The laboratory is based on MCLP Algorithms continue to be studied , The research reproduced the latest research results , stay F2 It has solved the problems of MCLP Many practical problems in : The computational complexity of more microphones , Performance degradation with fewer microphones , The accuracy explosion of filter , It has basically formed its own robust multi-channel de reverberation algorithm with low complexity and high performance .

3 How will the video conferencing hardware industry develop ?

What is the essence of video conferencing hardware ? At the same time 、 The collaboration efficiency of multiple people in different spaces is higher . In the beginning, remote interaction only needs email 、 The telephone can satisfy , With the continuous development of Technology , People began to pursue more immersive real-time audio and video interactive experience , The hardware provides a more professional polar microphone 、 HD camera and rich interfaces , The integrated software and hardware solution provides a higher quality guarantee for the conference .
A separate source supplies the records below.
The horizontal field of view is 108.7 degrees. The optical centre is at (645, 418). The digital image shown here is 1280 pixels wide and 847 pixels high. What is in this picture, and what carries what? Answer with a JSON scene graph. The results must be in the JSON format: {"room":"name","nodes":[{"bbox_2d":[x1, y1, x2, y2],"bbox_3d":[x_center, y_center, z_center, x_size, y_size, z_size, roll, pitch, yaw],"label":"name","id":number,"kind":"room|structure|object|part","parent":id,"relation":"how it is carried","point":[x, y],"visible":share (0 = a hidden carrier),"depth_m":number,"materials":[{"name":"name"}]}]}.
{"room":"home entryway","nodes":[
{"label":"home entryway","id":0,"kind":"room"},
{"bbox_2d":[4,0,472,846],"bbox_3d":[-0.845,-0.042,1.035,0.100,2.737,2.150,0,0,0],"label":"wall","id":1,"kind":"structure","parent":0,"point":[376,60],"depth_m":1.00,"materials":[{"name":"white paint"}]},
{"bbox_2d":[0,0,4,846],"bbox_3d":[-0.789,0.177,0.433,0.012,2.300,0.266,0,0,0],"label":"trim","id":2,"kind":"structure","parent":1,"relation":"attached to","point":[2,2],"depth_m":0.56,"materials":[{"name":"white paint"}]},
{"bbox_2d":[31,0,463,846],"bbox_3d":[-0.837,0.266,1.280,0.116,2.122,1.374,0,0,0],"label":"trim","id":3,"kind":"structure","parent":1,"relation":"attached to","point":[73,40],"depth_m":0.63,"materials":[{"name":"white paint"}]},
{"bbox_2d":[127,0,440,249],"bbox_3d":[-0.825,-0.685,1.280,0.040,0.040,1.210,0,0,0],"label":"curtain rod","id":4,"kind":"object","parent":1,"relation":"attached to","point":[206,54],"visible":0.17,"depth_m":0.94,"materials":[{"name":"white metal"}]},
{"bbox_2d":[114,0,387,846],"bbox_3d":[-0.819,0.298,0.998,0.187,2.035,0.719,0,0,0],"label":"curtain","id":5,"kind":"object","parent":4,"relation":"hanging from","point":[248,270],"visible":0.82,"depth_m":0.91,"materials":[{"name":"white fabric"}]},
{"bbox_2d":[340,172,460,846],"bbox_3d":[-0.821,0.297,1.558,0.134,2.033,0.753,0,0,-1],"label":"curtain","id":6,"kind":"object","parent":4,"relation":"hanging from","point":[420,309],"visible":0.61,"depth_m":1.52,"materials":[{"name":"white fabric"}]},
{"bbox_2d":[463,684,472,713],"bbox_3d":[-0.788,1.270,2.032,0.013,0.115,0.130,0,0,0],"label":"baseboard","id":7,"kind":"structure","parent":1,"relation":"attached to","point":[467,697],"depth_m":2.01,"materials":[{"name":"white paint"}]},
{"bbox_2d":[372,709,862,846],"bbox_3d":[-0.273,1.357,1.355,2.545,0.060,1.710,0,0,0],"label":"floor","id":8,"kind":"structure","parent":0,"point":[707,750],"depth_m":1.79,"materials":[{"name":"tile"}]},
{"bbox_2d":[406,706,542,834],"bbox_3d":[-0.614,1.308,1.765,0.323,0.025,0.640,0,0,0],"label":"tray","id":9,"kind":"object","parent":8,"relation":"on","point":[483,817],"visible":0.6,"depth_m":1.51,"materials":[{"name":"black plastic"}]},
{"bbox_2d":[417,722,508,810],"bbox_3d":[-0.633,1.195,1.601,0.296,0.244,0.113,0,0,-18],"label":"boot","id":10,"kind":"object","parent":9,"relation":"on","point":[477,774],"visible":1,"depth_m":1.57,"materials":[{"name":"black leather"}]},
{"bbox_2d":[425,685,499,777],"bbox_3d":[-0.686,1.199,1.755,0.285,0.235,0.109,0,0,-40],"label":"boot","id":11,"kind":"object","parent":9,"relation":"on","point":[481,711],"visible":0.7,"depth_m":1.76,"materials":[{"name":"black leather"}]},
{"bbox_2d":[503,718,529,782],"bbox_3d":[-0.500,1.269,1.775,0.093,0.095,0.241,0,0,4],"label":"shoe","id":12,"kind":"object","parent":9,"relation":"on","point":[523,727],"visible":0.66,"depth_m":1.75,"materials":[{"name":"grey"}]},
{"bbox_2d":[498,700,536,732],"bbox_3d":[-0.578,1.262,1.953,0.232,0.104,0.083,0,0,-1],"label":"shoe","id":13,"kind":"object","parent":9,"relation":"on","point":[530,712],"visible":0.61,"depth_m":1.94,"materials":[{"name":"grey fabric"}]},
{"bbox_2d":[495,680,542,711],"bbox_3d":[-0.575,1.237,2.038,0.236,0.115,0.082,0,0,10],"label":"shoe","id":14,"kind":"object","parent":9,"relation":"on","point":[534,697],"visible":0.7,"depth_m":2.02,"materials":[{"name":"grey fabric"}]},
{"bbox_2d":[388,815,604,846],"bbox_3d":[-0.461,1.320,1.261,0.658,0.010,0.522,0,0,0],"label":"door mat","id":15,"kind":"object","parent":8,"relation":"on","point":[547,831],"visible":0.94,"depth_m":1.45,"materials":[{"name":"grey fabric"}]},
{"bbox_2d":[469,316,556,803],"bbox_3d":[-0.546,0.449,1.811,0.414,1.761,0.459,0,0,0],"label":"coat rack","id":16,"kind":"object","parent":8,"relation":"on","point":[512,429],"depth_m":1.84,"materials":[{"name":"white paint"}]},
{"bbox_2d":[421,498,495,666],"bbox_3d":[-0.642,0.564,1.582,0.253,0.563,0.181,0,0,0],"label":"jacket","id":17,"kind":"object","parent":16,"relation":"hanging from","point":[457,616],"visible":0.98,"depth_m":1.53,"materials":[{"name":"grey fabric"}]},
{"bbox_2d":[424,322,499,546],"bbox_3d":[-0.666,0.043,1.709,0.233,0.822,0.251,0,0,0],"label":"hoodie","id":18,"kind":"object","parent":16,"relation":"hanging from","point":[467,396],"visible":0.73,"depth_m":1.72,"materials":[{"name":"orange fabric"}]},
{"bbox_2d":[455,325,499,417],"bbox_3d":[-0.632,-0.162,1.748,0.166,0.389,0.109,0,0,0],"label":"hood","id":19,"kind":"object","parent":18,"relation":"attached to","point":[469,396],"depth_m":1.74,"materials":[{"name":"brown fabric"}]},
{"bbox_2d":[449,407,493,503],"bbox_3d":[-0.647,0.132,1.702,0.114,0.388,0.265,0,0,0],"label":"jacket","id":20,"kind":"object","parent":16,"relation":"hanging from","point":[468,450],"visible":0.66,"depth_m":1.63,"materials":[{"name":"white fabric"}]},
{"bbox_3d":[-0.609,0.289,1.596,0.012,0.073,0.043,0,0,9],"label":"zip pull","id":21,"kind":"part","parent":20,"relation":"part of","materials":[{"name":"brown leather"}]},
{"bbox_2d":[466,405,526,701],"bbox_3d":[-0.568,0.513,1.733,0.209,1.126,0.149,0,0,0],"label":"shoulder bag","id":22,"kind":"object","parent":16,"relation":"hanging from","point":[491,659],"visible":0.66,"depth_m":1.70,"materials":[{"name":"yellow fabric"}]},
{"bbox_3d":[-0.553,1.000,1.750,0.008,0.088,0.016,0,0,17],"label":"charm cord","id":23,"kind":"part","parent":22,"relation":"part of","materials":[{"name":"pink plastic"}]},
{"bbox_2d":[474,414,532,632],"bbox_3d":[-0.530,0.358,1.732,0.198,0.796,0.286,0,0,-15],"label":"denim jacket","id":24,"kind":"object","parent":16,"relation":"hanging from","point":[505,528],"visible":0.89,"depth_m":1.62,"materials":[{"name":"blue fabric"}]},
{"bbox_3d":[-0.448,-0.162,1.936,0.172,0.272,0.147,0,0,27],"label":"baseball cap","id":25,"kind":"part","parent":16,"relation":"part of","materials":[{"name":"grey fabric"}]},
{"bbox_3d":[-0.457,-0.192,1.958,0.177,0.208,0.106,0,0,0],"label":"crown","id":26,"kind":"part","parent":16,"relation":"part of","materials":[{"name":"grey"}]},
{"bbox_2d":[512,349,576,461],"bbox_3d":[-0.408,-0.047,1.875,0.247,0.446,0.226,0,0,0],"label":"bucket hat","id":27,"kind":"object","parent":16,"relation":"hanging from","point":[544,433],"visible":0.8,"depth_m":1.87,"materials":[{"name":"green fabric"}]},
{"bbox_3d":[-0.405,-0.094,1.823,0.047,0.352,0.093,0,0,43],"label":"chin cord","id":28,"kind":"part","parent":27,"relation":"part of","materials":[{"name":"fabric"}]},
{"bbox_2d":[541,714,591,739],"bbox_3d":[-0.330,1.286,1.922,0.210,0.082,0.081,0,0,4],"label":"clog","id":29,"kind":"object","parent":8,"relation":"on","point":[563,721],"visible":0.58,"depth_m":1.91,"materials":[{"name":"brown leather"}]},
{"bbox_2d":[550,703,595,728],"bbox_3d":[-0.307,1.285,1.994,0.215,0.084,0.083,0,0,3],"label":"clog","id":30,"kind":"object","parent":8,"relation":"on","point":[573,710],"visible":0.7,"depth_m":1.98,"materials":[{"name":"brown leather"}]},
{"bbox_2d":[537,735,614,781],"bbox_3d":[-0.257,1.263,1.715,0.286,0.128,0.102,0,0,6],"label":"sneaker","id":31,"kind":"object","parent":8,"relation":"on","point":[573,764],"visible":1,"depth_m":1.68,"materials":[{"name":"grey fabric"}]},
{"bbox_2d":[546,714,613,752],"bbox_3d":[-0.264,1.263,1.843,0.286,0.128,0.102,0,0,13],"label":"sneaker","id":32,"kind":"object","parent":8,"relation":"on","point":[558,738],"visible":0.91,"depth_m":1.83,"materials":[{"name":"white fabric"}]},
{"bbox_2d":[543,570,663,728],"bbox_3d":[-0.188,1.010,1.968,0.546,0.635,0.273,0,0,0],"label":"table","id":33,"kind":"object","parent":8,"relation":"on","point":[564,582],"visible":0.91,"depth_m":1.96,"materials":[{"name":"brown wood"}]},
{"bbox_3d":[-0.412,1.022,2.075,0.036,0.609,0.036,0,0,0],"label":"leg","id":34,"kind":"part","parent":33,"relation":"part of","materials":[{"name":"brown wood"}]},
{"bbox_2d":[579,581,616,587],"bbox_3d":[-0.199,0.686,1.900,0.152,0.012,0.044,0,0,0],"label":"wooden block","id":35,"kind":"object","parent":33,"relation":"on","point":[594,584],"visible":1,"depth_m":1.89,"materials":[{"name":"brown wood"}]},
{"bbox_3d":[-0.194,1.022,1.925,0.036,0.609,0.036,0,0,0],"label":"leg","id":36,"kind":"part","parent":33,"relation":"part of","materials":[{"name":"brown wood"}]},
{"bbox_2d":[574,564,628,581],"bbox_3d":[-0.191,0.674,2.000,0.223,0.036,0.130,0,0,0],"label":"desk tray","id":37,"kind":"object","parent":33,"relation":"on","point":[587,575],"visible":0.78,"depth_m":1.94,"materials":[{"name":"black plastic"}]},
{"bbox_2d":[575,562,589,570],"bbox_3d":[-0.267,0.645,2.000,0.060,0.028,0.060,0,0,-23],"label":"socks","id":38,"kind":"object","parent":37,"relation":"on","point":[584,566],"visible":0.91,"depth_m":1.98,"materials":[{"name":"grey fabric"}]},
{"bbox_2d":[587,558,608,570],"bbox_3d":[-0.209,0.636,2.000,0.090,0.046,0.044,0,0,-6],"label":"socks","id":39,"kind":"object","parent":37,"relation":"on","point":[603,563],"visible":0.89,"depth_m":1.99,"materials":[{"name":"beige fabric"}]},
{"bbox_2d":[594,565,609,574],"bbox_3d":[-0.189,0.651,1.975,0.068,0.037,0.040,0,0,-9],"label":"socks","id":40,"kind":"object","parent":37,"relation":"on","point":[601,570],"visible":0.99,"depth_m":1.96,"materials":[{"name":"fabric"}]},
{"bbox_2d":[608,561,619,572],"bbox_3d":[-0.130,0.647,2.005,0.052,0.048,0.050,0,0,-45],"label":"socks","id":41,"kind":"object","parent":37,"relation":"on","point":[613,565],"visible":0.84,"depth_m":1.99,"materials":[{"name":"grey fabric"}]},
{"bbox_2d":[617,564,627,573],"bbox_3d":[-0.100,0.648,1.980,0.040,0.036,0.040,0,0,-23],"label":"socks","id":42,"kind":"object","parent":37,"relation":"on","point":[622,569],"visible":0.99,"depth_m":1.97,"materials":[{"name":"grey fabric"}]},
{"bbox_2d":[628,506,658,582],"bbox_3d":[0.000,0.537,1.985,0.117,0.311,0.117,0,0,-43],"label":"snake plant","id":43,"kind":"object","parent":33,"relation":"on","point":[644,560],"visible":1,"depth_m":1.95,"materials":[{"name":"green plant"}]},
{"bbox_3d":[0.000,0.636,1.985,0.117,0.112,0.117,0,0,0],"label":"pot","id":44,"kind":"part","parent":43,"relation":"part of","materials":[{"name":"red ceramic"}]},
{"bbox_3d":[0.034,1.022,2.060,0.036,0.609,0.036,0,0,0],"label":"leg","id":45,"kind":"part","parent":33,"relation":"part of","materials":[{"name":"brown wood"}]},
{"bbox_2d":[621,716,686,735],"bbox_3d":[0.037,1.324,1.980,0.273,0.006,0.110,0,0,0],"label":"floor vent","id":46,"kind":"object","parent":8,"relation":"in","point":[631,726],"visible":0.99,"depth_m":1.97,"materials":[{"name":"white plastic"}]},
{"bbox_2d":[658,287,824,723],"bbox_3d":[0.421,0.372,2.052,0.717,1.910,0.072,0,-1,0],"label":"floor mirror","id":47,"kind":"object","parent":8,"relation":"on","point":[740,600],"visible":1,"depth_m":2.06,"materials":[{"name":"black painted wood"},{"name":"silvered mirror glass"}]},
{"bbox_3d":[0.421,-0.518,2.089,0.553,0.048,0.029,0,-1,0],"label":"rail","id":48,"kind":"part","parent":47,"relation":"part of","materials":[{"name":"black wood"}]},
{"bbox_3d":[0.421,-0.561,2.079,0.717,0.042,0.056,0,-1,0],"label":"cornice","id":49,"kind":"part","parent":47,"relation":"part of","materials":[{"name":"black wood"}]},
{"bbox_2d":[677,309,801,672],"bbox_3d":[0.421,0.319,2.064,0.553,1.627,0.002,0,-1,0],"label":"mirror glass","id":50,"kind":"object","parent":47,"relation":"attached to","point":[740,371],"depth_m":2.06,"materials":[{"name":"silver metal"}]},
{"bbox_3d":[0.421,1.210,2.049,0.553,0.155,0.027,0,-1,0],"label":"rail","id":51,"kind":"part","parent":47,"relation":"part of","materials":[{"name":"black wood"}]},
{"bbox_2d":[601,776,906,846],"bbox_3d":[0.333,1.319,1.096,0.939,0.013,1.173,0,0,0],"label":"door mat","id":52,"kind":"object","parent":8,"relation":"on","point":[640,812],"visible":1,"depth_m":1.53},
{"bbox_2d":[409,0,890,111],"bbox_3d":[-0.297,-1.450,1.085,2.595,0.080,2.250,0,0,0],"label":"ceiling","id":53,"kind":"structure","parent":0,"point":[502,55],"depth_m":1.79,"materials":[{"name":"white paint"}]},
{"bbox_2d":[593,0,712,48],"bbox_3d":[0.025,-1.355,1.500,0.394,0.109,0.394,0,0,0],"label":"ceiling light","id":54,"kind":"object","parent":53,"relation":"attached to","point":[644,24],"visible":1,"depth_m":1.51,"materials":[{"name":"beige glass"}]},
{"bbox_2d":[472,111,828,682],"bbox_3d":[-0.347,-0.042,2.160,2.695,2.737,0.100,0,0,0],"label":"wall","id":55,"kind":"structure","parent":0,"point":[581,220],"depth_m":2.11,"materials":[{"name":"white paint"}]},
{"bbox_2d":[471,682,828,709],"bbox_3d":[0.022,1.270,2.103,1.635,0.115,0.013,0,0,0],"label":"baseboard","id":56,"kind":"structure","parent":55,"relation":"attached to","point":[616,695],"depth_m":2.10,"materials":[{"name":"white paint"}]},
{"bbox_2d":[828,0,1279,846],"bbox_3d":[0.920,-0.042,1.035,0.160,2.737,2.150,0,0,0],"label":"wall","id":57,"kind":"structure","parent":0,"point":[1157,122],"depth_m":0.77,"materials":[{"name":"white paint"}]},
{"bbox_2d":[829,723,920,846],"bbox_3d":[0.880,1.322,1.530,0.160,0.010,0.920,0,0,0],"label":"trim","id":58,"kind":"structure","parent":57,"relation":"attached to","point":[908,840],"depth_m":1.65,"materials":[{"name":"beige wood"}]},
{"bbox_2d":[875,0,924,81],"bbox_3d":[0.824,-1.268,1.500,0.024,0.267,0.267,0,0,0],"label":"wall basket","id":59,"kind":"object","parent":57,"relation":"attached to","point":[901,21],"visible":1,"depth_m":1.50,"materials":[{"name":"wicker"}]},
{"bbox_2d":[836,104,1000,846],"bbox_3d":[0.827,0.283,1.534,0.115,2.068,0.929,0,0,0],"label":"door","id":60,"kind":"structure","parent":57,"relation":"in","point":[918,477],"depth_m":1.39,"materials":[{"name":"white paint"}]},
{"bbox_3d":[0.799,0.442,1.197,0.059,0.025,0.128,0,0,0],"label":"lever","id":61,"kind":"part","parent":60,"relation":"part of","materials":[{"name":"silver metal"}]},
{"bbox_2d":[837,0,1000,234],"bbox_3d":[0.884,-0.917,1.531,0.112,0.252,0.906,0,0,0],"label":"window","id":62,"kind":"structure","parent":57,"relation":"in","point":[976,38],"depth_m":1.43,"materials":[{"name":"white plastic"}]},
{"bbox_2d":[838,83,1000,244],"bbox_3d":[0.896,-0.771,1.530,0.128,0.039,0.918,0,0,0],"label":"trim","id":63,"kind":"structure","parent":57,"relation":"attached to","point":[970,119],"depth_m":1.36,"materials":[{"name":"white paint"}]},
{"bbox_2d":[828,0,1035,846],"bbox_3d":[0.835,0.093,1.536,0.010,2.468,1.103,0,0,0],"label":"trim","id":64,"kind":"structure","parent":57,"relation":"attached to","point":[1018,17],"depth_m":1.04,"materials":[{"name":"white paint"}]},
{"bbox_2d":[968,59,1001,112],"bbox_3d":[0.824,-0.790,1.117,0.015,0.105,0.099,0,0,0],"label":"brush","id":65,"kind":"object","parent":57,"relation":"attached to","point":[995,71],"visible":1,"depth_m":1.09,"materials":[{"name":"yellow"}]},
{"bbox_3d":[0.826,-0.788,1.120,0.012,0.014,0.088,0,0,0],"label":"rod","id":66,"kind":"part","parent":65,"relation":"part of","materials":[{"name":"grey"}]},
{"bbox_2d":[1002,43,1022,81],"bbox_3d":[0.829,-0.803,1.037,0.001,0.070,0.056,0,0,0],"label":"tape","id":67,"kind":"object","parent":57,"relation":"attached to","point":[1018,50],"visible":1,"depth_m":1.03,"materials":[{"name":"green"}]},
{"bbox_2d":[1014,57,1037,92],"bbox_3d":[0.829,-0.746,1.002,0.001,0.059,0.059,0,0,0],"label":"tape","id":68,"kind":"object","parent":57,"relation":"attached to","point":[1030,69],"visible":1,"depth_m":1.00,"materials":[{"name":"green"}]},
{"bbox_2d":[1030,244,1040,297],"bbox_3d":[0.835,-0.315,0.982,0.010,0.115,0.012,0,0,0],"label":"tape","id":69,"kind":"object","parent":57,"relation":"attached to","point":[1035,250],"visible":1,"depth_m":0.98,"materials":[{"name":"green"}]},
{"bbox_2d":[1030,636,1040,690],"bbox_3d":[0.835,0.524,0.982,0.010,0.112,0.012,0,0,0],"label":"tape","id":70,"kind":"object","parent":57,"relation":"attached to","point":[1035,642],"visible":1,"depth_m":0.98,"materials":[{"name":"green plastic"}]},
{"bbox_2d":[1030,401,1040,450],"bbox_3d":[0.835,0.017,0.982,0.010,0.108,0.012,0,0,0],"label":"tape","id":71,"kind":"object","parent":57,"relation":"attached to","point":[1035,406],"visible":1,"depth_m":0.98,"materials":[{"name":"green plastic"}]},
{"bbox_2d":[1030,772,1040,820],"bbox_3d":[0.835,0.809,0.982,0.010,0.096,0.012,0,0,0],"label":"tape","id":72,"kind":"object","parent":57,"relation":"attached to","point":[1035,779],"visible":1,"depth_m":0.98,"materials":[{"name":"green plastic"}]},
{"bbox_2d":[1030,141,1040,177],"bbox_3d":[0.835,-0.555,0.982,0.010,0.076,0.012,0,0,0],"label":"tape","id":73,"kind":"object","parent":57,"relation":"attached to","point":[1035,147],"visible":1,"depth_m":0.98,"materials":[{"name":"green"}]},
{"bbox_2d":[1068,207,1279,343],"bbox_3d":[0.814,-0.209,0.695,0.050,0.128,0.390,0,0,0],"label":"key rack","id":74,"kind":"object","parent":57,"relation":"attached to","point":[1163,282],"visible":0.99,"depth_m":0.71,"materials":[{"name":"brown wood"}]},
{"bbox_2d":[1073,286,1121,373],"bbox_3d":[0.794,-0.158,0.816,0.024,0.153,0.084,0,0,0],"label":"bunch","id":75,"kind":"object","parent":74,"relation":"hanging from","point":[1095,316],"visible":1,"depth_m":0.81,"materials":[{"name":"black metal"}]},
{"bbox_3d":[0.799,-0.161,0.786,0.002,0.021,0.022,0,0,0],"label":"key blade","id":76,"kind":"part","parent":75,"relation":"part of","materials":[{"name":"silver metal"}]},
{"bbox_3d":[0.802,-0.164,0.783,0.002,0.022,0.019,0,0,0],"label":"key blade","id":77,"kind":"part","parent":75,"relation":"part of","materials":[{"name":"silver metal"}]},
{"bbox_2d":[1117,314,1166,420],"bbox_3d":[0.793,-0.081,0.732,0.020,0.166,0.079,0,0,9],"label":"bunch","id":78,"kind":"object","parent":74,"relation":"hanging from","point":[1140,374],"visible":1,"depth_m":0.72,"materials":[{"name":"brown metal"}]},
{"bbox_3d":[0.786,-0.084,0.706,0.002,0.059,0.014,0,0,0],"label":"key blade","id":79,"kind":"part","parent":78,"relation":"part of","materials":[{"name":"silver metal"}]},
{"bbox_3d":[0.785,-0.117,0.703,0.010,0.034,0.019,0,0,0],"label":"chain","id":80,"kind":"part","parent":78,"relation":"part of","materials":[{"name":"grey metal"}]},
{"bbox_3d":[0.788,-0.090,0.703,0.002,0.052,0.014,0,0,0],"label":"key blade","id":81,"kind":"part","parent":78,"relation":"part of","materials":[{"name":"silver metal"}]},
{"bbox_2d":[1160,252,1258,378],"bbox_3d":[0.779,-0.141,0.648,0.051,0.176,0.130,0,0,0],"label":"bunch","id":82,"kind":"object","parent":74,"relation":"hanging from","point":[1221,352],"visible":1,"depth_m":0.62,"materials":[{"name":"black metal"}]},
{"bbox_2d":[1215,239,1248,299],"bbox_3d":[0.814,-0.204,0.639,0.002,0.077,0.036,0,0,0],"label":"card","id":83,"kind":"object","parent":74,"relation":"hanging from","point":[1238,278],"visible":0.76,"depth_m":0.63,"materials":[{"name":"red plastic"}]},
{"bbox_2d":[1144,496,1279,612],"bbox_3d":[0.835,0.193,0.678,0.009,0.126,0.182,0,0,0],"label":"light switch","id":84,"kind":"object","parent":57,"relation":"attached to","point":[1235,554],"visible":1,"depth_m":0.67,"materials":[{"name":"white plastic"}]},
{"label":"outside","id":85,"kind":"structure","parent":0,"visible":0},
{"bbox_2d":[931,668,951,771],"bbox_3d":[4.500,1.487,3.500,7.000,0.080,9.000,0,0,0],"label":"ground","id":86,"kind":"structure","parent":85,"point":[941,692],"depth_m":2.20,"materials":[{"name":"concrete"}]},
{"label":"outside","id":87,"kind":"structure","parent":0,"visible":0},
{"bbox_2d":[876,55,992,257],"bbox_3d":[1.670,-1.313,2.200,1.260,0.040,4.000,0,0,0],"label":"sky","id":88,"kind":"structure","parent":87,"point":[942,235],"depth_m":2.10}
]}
We believe that video conferencing hardware will develop in two directions with the deepening of the industry : First, it is highly integrated 、 Second, intelligence . High integration takes into account the performance 、 Aesthetics and ease of use , This will become an important indicator in the future enterprise products ; And intelligence is the general trend of the software and hardware industry , Technology makes the pickup more accurate , Noise reduction is more intelligent , Let audio and video hardware better serve all kinds of work 、 Life scene .
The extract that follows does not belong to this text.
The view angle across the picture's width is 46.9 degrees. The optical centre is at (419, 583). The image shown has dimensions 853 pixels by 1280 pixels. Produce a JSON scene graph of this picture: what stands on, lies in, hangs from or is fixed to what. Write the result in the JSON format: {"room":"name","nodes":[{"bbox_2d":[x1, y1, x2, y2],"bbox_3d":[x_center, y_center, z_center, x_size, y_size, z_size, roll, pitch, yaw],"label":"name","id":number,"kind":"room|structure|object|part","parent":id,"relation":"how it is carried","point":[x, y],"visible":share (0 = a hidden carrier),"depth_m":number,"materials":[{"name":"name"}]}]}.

3114726fa005d766a639bf1fa38726bc.png

nailing F2 It is the first single machine in China 10 Migao's all-in-one video conference machine for audio and video experience , Based on software and hardware algorithms 、AI Breakthroughs in technology and engineering design , It realizes stand-alone 10 M clear polar 、 Smart Guide ( Close up of the speaker )、 Two person split screen layout 、4K HD image quality and other features , Meet the meeting demand of online and offline mixed office , Greatly improve the efficiency and immersion in large and medium-sized meeting scenes .

Before a product goes on the market , Must go through a certain range of applications or tests , nailing F2 No exception . Nail Conference Rooms The product team once took our audio scientists all over the conference rooms of Alibaba group , To record various sizes 、 Test data of conference rooms with different structures , So as to improve the robustness of the product .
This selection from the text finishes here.